Actionable guidance for navigating care for mycosis fungoides and variants
To navigate mycosis fungoides, consider consulting a dermatologist with expertise in cutaneous lymphomas. This specialist can provide tailored care and management strategies. Additionally, the National Organization for Rare Disorders (NORD) offers resources at rarediseases.org. While no patient organizations are currently identified, participating in clinical trials can provide access to experimental treatments and contribute to research. Keep an eye on clinical trials for potential opportunities.
Consider asking your healthcare providers these condition-specific questions
Helpful links for rare disease information and support
Clinical profile data for this condition is not yet available.
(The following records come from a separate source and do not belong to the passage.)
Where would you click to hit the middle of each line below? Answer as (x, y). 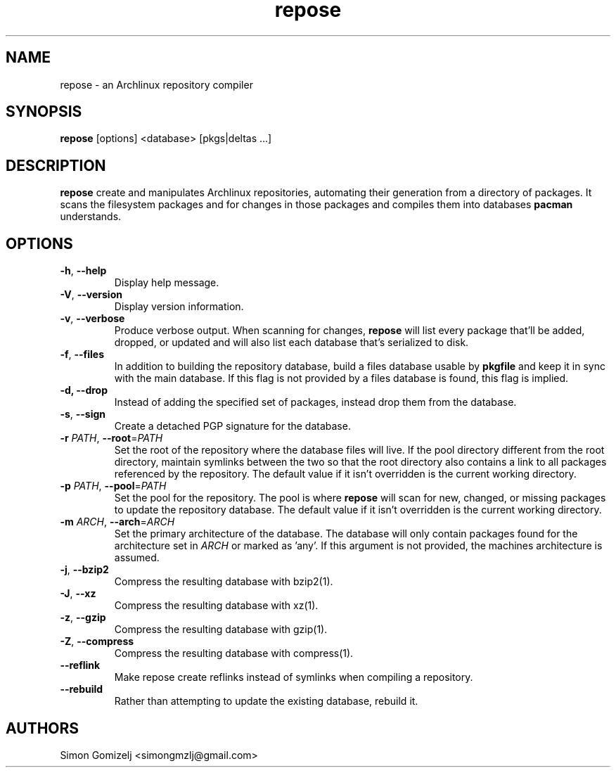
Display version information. (179, 307)
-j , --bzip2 (84, 570)
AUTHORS (43, 728)
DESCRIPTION (56, 165)
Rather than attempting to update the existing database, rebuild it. (266, 701)
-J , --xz (78, 594)
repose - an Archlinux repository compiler (156, 84)
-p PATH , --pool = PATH (113, 486)
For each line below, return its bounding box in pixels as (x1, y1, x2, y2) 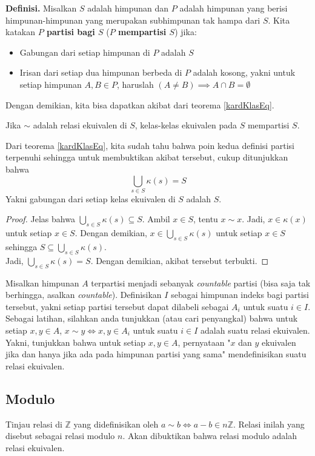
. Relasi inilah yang (233, 417, 305, 430)
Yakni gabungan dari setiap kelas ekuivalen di (5, 192, 176, 205)
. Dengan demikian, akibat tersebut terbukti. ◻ (90, 254, 269, 266)
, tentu (193, 213, 218, 225)
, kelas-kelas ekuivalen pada (134, 119, 237, 131)
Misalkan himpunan (5, 276, 79, 289)
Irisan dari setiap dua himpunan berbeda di (19, 66, 182, 79)
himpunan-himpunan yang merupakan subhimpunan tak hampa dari (5, 13, 260, 26)
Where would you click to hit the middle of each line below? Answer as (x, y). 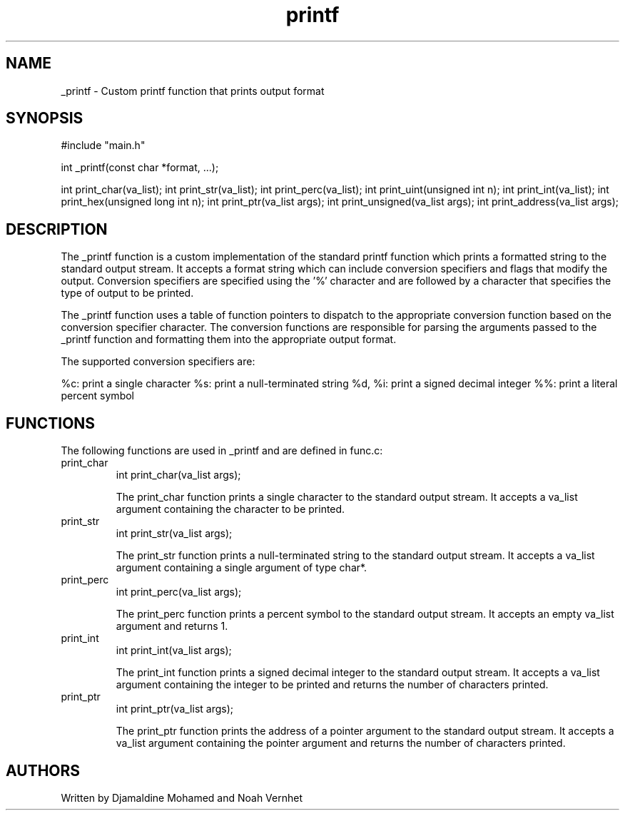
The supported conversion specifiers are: (158, 362)
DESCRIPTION (57, 229)
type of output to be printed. (127, 293)
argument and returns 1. (172, 626)
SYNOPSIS (45, 118)
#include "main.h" (103, 146)
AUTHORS (43, 770)
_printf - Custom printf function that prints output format (193, 91)
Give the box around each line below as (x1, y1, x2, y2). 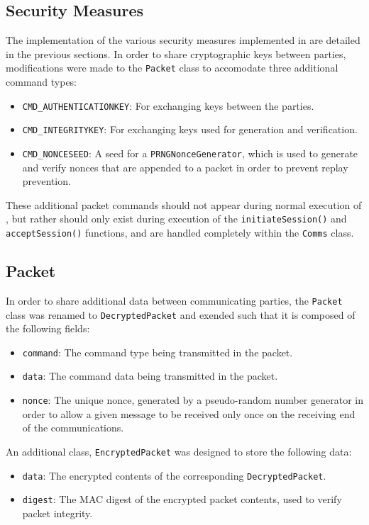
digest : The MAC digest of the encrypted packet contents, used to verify (22, 492, 342, 507)
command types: (6, 74, 77, 89)
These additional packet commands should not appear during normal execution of (6, 197, 362, 212)
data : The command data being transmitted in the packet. (22, 368, 278, 383)
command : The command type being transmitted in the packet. (22, 344, 293, 359)
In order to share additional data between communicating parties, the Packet (6, 293, 343, 307)
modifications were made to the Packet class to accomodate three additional (6, 60, 338, 75)
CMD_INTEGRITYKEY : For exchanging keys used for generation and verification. (22, 122, 358, 137)
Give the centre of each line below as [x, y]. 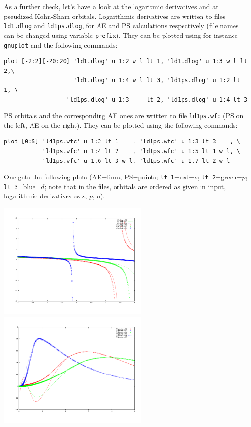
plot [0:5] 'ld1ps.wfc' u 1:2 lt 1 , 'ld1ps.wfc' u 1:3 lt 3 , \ [122, 142]
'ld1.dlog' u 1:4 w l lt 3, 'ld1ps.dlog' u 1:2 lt [157, 80]
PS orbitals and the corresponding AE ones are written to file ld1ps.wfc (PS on [124, 116]
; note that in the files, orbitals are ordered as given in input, [135, 186]
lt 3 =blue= [23, 186]
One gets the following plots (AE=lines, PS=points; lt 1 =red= [99, 177]
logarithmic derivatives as [42, 196]
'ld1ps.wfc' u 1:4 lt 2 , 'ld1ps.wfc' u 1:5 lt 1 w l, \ [141, 151]
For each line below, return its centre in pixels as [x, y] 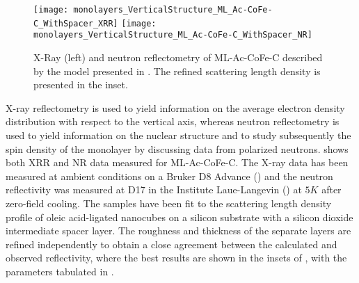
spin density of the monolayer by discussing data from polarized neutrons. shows [177, 148]
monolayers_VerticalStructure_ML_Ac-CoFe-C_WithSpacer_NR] [173, 35]
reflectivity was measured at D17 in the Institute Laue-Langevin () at [154, 189]
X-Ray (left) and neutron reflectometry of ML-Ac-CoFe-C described [178, 57]
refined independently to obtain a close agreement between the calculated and [171, 244]
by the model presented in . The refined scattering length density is [177, 71]
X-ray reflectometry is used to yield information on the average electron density [175, 107]
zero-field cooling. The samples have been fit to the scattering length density [169, 203]
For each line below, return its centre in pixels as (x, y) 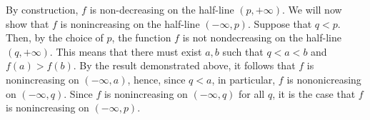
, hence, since (156, 79)
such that (243, 51)
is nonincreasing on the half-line (130, 23)
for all (252, 93)
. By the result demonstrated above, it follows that (184, 65)
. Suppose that (280, 23)
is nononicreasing (324, 79)
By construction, (42, 9)
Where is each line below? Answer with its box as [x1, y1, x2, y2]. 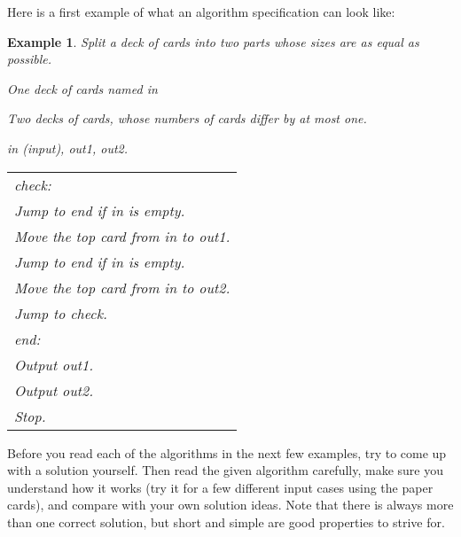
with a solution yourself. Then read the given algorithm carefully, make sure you [7, 461, 443, 479]
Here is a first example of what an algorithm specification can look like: [7, 3, 395, 20]
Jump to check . [14, 302, 107, 323]
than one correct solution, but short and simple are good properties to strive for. [7, 512, 445, 531]
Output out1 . [14, 354, 94, 375]
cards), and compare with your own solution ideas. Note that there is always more [7, 495, 454, 514]
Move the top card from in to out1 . [14, 225, 230, 246]
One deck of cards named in [7, 79, 158, 97]
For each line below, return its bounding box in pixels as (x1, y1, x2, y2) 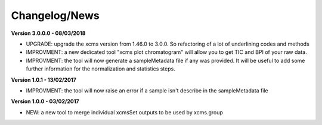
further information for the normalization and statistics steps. (26, 65, 175, 72)
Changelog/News (11, 9, 100, 22)
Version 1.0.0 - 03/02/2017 (11, 98, 80, 105)
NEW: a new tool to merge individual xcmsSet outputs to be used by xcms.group (26, 108, 224, 116)
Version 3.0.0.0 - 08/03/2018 (11, 30, 86, 37)
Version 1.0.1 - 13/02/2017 (11, 76, 77, 83)
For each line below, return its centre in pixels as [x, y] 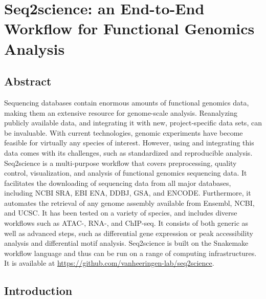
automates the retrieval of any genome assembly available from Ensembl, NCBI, [129, 202]
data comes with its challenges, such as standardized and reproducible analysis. [128, 152]
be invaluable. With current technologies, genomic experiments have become [124, 132]
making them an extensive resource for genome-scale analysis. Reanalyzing [121, 112]
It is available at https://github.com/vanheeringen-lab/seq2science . [109, 263]
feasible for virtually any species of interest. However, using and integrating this [129, 143]
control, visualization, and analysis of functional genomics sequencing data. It [126, 173]
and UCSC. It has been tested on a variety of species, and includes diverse [121, 213]
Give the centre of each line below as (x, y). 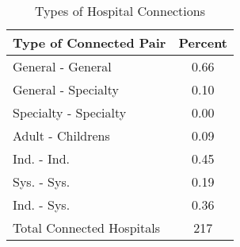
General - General (62, 66)
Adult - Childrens (61, 135)
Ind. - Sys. (42, 205)
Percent (203, 42)
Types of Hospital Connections (120, 11)
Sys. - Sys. (42, 181)
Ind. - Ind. (42, 158)
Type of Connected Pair (90, 42)
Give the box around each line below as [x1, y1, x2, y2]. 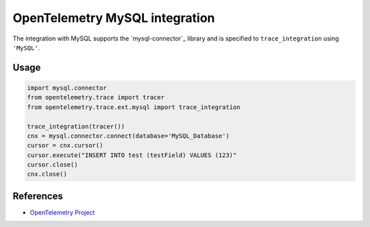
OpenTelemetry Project [29, 208, 95, 216]
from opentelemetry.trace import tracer [27, 93, 164, 101]
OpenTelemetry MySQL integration [12, 10, 215, 25]
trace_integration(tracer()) [27, 122, 125, 130]
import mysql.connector [27, 84, 108, 92]
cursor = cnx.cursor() [27, 141, 103, 150]
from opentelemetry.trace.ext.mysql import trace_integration [27, 103, 241, 111]
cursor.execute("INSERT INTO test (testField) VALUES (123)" [27, 151, 237, 159]
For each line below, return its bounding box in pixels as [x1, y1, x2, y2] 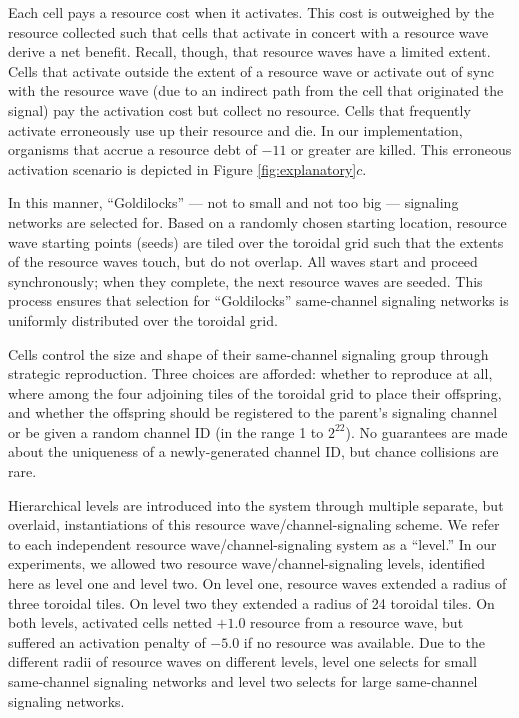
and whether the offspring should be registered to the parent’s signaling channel [8, 402, 498, 423]
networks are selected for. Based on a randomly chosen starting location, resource [8, 211, 507, 232]
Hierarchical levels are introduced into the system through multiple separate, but [8, 494, 504, 515]
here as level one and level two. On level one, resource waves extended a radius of [8, 573, 507, 594]
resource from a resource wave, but [250, 612, 464, 633]
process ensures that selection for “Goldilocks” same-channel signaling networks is [8, 290, 509, 311]
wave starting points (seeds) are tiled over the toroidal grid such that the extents [8, 231, 504, 252]
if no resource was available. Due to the [243, 631, 485, 652]
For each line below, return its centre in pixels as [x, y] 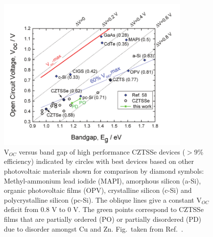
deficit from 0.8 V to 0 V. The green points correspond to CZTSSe [104, 209]
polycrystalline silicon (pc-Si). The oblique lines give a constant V [103, 199]
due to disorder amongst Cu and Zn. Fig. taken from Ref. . [94, 228]
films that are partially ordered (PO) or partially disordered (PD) [103, 219]
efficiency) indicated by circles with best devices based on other [99, 161]
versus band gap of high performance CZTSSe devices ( [102, 151]
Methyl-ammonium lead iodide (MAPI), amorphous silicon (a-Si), [103, 180]
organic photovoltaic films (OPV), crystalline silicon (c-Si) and [98, 190]
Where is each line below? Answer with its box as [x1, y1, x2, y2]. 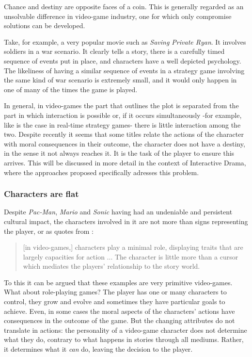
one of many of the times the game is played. [4, 84, 138, 94]
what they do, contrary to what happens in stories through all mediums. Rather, [4, 334, 244, 344]
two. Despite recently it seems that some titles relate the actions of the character [4, 129, 244, 139]
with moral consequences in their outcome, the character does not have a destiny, [4, 138, 245, 148]
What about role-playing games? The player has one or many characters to [4, 287, 227, 297]
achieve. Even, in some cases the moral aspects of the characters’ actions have [4, 306, 235, 316]
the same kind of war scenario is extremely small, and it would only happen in [4, 75, 237, 85]
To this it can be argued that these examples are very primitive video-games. [4, 277, 233, 287]
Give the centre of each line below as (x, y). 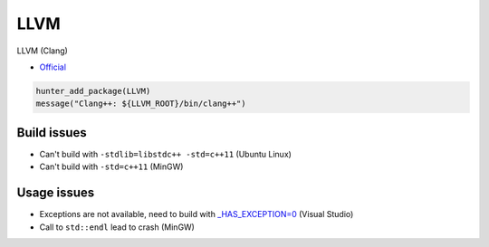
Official (53, 67)
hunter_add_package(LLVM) (93, 91)
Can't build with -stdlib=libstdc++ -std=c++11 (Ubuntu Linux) (165, 154)
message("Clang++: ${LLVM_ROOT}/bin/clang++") (141, 104)
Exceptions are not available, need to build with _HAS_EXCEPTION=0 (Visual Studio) (197, 214)
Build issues (52, 133)
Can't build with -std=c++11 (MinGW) (111, 166)
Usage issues (56, 193)
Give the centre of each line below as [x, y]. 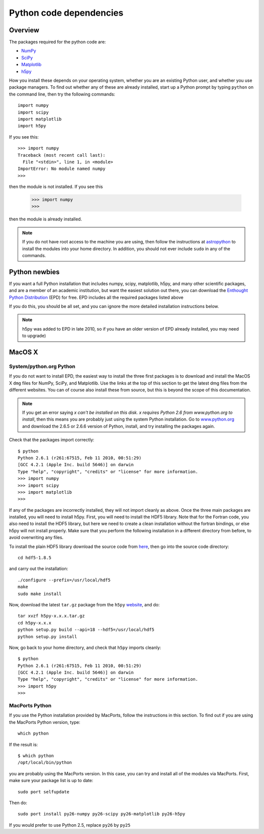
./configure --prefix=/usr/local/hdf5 [64, 580]
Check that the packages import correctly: [52, 440]
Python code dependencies [66, 13]
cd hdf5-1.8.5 [34, 558]
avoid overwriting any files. [36, 537]
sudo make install [40, 594]
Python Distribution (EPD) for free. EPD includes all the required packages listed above [96, 297]
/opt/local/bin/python [45, 763]
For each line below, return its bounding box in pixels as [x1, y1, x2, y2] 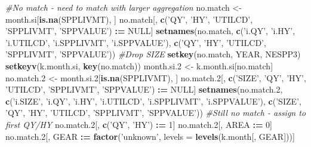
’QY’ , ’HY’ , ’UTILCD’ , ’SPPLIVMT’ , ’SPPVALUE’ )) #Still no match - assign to [5, 106, 306, 119]
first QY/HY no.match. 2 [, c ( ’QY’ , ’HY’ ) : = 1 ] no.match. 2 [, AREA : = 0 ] [5, 118, 272, 130]
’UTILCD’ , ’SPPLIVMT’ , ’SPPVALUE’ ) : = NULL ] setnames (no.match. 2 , [5, 83, 283, 96]
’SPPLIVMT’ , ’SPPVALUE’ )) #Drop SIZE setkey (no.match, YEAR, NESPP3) [5, 48, 301, 60]
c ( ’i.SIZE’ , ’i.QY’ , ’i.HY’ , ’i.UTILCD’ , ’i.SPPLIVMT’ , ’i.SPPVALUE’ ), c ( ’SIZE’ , [5, 94, 301, 107]
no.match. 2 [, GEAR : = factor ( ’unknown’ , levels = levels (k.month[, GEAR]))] [5, 130, 295, 142]
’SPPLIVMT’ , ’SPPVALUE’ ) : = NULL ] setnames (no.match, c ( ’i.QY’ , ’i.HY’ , [5, 24, 295, 37]
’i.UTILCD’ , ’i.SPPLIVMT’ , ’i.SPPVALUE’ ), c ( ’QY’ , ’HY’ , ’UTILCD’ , [5, 36, 266, 48]
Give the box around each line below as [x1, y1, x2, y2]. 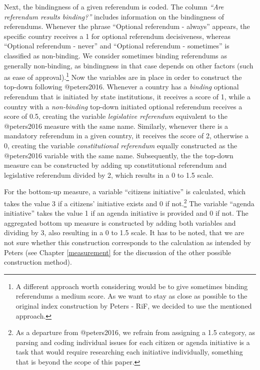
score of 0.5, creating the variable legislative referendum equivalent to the [4, 111, 227, 121]
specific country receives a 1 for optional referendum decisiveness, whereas [4, 30, 230, 41]
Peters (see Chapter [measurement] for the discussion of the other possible [4, 247, 231, 257]
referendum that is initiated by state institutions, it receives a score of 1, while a [4, 91, 250, 101]
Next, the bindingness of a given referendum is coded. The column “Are [4, 1, 224, 11]
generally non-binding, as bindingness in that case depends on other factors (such [4, 60, 253, 70]
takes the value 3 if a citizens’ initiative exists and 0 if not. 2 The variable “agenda [4, 196, 254, 208]
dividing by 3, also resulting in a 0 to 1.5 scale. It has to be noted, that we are [4, 227, 244, 238]

Phenotype information may still be loading below.
Research studies investigating treatments and therapies for this condition.
Active Trials
Total Trials
Data from ClinicalTrials.gov Jan 31, 2026
Consider asking your healthcare providers these condition-specific questions
European rare disease database
Genetic and Rare Diseases Info Center
AI-Generated Content: This summary was generated using AI. Content has been fact-checked. Always consult with qualified healthcare providers for medical guidance.
Kisho delivers this disease record via API, including phenotypes (HPO), genes, orphan drug designations, screening status, and PAG mapping, with version history and governance.
AI-curated news mentioning mycosis fungoides and variants
Updated Feb 1, 2026
A phase 2 trial evaluated resminostat as a maintenance treatment for patients with advanced-stage mycosis fungoides or Sézary syndrome. The study was multicenter, double-blind, and randomized, providing insights into the drug's efficacy in this rare skin lymphoma.